## TASK OBJECTIVE:
Below are entries. Reproduce exactly the lines between the line holding "What is visible at (1069, 404)?" and the line holding "What does the", inclusive, and only those.

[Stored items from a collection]
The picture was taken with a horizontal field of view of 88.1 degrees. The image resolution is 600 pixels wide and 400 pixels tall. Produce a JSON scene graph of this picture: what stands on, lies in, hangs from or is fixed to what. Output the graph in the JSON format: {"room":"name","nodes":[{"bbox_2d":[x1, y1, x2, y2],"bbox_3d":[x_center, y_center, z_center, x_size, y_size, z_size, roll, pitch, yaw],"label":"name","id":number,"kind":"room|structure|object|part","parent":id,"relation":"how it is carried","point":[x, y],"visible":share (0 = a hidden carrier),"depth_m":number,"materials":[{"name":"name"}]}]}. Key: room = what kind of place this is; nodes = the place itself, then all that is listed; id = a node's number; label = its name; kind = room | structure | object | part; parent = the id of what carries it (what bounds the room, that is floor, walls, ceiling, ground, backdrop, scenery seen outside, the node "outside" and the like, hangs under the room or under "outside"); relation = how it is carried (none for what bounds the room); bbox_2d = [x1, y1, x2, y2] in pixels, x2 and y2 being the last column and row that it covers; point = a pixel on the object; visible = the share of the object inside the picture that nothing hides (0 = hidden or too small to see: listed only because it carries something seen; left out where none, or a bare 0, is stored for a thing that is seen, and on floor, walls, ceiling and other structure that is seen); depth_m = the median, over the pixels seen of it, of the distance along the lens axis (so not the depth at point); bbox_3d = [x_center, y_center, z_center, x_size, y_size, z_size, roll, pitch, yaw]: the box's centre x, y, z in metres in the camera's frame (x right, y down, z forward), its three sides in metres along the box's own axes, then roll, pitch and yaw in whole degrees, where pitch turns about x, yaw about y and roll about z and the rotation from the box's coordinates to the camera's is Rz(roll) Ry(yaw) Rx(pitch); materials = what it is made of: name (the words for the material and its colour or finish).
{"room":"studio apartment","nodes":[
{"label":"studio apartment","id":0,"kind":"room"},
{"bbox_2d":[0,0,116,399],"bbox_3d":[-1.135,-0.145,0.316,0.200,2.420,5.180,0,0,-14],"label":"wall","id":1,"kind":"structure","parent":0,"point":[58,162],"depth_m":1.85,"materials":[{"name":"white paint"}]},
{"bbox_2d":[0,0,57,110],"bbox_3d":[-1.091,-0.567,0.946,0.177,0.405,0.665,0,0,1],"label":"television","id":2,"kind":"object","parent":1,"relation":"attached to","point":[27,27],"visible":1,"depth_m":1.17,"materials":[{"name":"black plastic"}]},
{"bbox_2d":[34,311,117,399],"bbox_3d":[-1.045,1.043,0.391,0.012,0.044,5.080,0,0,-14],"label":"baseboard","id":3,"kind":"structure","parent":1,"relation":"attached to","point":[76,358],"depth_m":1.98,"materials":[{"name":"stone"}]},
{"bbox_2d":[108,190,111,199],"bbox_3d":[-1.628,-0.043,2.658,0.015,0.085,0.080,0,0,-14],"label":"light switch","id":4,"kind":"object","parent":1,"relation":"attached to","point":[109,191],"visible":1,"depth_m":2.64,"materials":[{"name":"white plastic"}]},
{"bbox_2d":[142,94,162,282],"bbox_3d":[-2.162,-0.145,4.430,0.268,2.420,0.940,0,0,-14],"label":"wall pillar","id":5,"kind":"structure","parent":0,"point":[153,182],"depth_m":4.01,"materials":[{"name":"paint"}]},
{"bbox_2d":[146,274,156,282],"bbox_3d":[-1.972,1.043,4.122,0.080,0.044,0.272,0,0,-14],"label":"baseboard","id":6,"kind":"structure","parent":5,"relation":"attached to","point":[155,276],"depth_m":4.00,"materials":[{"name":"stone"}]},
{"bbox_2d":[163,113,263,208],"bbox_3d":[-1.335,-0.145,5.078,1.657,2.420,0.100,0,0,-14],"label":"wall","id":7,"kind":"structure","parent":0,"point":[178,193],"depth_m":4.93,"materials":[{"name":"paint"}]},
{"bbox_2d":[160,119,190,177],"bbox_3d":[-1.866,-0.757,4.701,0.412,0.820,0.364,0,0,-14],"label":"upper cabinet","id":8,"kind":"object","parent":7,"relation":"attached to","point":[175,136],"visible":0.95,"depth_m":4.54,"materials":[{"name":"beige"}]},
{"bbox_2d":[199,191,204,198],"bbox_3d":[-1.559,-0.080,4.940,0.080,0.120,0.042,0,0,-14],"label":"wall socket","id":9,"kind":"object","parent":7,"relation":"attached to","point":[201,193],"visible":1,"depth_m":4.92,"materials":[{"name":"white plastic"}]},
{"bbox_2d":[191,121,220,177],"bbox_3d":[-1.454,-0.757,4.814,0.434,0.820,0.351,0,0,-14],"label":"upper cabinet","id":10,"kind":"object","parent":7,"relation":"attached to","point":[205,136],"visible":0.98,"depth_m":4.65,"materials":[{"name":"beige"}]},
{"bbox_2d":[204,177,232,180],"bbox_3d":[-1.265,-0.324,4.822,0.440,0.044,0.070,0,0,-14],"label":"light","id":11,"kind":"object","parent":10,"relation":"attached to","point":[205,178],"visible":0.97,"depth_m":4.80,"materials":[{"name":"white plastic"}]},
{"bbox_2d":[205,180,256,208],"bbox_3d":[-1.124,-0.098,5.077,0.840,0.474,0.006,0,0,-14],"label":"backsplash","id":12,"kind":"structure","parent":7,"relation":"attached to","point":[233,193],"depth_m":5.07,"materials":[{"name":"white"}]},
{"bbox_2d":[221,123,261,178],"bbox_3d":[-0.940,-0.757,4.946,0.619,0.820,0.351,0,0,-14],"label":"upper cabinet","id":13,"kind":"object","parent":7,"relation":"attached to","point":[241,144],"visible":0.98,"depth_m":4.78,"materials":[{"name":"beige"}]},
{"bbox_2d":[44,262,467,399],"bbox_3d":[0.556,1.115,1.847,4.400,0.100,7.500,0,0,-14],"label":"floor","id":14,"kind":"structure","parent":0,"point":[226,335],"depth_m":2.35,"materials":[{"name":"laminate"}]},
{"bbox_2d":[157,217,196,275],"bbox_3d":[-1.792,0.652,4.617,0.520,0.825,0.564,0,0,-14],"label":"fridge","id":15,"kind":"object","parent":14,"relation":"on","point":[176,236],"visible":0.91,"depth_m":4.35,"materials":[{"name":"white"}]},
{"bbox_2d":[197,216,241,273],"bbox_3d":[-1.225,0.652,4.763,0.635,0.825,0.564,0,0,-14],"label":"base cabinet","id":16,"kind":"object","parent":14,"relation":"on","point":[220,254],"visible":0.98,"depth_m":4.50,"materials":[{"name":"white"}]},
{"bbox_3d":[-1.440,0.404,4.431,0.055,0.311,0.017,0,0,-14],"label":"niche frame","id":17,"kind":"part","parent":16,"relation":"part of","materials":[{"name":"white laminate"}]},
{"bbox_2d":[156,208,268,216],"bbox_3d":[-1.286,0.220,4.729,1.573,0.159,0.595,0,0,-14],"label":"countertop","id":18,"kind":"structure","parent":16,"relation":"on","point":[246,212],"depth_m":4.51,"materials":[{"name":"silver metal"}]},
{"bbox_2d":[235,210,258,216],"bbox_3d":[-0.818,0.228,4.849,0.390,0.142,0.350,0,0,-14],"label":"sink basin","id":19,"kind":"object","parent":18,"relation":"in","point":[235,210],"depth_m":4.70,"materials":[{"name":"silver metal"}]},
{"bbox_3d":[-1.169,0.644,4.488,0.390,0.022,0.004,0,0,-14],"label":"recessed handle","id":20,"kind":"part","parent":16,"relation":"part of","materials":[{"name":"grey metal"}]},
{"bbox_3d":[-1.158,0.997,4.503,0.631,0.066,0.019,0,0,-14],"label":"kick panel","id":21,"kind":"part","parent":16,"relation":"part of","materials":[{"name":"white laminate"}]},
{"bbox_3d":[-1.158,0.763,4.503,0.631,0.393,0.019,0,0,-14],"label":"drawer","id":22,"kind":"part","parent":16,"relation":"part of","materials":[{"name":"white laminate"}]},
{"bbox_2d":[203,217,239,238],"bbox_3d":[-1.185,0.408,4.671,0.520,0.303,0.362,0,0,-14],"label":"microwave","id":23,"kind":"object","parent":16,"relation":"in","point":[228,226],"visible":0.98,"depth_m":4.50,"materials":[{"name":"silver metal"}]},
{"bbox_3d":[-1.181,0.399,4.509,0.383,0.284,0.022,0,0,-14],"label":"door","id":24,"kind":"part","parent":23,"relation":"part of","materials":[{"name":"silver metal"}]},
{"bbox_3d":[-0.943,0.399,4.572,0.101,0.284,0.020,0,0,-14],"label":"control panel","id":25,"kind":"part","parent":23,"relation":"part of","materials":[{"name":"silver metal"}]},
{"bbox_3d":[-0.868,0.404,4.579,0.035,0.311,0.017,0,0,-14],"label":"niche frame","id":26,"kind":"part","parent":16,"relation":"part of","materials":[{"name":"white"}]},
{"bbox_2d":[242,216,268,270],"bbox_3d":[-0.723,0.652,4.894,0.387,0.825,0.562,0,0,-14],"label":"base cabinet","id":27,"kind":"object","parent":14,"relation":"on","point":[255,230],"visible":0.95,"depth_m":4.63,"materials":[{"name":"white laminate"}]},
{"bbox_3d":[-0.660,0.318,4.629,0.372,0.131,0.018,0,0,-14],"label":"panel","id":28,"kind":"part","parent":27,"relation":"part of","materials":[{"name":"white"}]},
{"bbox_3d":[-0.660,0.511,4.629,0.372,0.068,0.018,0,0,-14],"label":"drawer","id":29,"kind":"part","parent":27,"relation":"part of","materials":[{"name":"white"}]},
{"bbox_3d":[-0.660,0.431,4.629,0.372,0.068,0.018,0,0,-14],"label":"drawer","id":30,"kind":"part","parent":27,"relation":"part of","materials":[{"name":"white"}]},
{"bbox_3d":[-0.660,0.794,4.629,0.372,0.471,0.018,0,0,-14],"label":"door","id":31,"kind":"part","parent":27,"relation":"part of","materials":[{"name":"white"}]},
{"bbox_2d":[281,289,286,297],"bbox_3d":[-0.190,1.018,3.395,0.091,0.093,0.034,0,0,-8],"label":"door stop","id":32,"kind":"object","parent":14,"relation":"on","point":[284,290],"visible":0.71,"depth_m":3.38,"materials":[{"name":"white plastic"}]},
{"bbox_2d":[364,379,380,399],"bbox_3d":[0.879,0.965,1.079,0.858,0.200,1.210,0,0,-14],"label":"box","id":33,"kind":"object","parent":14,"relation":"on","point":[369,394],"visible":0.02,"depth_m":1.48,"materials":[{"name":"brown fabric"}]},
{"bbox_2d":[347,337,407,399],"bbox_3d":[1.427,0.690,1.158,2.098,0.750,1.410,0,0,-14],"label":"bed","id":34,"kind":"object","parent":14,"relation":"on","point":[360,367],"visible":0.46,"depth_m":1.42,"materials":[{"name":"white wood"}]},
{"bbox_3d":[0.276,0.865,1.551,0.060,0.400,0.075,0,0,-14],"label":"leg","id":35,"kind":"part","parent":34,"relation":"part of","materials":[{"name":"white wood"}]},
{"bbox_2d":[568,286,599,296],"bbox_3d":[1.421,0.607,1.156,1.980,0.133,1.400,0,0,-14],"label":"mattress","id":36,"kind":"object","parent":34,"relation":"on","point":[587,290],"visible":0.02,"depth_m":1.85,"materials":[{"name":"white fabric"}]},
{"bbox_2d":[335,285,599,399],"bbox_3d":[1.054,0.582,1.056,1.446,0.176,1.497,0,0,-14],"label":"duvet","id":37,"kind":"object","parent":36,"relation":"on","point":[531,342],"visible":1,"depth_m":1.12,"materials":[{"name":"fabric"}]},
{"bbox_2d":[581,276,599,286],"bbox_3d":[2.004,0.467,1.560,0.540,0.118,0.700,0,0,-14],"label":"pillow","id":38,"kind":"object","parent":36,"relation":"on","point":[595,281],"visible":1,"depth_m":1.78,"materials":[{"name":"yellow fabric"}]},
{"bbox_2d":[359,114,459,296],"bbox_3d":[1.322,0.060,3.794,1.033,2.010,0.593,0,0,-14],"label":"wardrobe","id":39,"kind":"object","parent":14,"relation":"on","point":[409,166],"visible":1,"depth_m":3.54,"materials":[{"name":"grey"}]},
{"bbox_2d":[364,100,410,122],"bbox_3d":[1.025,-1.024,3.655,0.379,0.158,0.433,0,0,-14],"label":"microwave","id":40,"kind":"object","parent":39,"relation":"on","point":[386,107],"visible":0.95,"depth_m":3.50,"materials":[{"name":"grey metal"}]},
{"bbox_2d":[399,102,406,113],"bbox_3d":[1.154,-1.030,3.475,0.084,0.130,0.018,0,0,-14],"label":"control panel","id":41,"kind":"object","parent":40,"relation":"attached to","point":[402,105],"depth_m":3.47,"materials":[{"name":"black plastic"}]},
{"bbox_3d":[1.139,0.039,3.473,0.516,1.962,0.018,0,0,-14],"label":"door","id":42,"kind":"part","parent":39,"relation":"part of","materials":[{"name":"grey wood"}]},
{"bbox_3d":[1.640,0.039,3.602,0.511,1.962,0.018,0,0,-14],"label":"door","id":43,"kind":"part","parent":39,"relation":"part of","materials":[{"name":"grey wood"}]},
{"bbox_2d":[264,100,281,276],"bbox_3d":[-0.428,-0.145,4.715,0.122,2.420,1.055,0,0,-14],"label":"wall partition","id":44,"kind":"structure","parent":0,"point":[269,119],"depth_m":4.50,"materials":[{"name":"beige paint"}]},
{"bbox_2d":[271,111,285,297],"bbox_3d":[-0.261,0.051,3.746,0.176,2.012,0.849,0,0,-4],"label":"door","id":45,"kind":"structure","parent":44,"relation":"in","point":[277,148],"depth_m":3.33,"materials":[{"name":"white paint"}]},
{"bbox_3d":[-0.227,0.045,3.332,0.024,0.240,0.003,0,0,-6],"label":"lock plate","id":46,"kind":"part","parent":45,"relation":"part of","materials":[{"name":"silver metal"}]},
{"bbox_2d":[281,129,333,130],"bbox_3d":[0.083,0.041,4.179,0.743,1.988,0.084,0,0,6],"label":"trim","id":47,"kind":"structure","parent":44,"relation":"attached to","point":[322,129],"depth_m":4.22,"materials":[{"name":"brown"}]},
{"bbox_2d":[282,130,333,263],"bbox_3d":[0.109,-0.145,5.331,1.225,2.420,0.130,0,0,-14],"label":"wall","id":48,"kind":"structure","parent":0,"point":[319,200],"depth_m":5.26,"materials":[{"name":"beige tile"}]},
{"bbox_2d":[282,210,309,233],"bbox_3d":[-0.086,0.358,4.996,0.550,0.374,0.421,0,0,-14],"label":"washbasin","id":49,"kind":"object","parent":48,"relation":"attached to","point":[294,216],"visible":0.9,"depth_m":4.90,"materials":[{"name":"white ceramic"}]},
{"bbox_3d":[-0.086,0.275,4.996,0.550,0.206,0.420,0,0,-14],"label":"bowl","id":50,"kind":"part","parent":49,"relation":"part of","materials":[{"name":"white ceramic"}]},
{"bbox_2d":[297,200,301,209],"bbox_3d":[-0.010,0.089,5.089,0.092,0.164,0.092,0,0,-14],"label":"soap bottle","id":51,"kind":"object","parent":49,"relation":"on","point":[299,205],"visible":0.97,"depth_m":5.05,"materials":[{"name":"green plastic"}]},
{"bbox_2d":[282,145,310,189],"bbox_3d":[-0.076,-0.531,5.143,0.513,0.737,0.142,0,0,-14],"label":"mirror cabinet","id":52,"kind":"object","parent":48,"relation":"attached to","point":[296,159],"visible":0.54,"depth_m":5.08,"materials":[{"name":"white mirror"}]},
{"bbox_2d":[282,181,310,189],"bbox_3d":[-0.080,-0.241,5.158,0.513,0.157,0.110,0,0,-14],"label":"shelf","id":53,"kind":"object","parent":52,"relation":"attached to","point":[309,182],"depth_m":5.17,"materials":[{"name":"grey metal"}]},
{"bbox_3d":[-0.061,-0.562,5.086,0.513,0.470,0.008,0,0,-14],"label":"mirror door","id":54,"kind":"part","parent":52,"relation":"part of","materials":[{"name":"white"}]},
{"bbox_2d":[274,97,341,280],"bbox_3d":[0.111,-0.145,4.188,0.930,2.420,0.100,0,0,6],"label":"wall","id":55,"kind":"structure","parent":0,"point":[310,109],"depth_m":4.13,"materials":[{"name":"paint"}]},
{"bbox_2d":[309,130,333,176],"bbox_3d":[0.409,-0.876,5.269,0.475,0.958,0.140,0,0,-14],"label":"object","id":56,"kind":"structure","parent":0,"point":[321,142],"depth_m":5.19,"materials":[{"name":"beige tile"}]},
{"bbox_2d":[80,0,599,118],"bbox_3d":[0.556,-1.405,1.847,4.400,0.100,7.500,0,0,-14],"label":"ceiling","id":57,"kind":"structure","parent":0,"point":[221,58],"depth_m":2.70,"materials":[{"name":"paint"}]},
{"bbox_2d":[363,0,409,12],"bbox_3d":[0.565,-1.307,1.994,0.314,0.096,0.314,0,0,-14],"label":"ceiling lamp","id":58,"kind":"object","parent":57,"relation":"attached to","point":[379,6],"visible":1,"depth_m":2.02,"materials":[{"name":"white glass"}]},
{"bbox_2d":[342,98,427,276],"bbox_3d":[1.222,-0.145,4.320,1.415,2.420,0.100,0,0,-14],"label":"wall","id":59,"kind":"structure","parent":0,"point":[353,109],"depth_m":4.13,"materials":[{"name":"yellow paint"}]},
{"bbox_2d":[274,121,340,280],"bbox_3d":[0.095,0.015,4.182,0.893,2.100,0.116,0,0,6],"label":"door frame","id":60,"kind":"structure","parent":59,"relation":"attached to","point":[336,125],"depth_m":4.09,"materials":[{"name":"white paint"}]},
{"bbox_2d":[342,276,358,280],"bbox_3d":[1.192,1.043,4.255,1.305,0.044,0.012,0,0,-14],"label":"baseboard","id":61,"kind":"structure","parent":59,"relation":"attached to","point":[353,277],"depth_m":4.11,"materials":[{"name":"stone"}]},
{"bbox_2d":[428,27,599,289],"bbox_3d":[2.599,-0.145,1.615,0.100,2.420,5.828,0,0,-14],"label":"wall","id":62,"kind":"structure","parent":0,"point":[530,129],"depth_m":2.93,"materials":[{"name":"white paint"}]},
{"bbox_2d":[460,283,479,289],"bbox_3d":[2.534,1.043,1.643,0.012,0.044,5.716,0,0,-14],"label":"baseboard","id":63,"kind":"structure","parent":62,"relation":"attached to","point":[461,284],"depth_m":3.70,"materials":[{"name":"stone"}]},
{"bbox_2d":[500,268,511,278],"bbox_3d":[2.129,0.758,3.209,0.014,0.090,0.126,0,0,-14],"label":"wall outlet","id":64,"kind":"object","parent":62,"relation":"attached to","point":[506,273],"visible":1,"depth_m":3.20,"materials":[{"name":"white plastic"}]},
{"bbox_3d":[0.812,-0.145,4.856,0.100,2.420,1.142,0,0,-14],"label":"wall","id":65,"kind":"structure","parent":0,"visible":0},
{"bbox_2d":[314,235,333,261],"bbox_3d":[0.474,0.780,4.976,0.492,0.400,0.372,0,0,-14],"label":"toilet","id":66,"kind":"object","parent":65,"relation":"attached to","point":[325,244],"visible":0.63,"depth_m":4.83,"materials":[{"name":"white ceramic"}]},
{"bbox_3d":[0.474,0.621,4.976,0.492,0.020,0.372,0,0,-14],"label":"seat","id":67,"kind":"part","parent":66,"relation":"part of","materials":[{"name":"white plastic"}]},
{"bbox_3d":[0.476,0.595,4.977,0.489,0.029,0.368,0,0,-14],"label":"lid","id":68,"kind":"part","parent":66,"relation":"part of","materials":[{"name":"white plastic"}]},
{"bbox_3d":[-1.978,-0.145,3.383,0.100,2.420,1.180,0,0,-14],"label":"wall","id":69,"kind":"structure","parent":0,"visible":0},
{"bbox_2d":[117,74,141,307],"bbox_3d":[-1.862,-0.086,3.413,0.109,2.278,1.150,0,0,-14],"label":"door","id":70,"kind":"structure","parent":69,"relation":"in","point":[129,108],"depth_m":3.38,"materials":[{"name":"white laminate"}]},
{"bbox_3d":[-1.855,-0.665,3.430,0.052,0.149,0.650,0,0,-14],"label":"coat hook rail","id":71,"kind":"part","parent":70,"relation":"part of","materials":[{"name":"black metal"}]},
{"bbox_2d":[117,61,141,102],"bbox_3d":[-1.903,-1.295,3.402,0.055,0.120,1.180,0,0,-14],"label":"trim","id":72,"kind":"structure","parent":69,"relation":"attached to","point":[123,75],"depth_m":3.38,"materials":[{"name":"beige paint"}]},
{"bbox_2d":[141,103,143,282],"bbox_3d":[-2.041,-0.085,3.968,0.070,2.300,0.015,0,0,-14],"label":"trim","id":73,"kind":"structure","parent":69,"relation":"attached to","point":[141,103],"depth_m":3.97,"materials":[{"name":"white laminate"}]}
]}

---

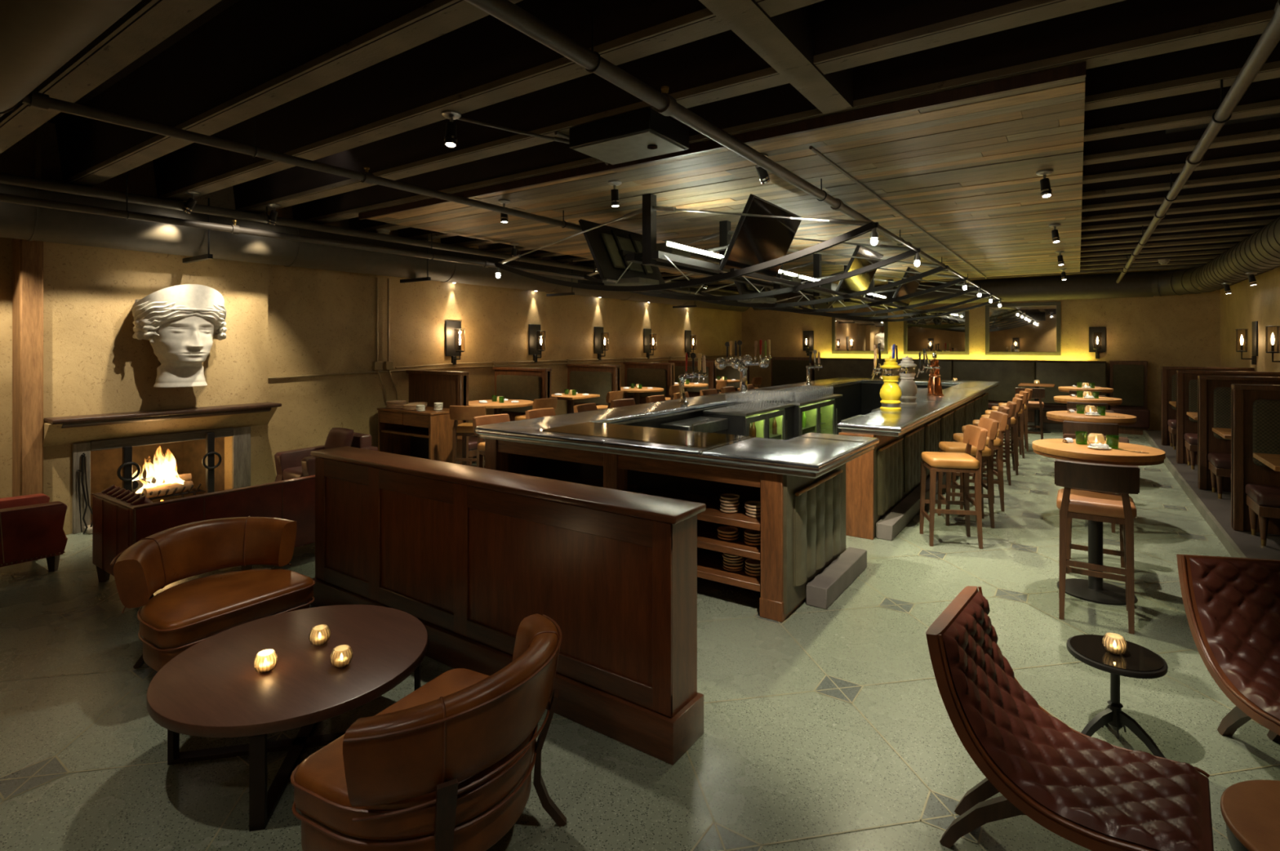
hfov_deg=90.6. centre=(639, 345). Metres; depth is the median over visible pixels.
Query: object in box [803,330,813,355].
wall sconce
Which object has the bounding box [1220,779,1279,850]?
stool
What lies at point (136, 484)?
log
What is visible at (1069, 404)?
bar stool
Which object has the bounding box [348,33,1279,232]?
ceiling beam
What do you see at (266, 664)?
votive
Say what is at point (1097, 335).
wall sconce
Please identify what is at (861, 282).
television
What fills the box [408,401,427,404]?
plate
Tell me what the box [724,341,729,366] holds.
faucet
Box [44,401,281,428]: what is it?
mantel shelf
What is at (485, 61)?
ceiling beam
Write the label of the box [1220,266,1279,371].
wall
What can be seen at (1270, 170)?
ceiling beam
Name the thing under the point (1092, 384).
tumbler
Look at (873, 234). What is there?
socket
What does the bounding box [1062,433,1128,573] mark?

## RESPONSE TO THE TASK:
What is visible at (1069, 404)?
bar stool
Which object has the bounding box [348,33,1279,232]?
ceiling beam
What do you see at (266, 664)?
votive
Say what is at point (1097, 335).
wall sconce
Please identify what is at (861, 282).
television
What fills the box [408,401,427,404]?
plate
Tell me what the box [724,341,729,366] holds.
faucet
Box [44,401,281,428]: what is it?
mantel shelf
What is at (485, 61)?
ceiling beam
Write the label of the box [1220,266,1279,371].
wall
What can be seen at (1270, 170)?
ceiling beam
Name the thing under the point (1092, 384).
tumbler
Look at (873, 234). What is there?
socket
What does the bounding box [1062,433,1128,573] mark?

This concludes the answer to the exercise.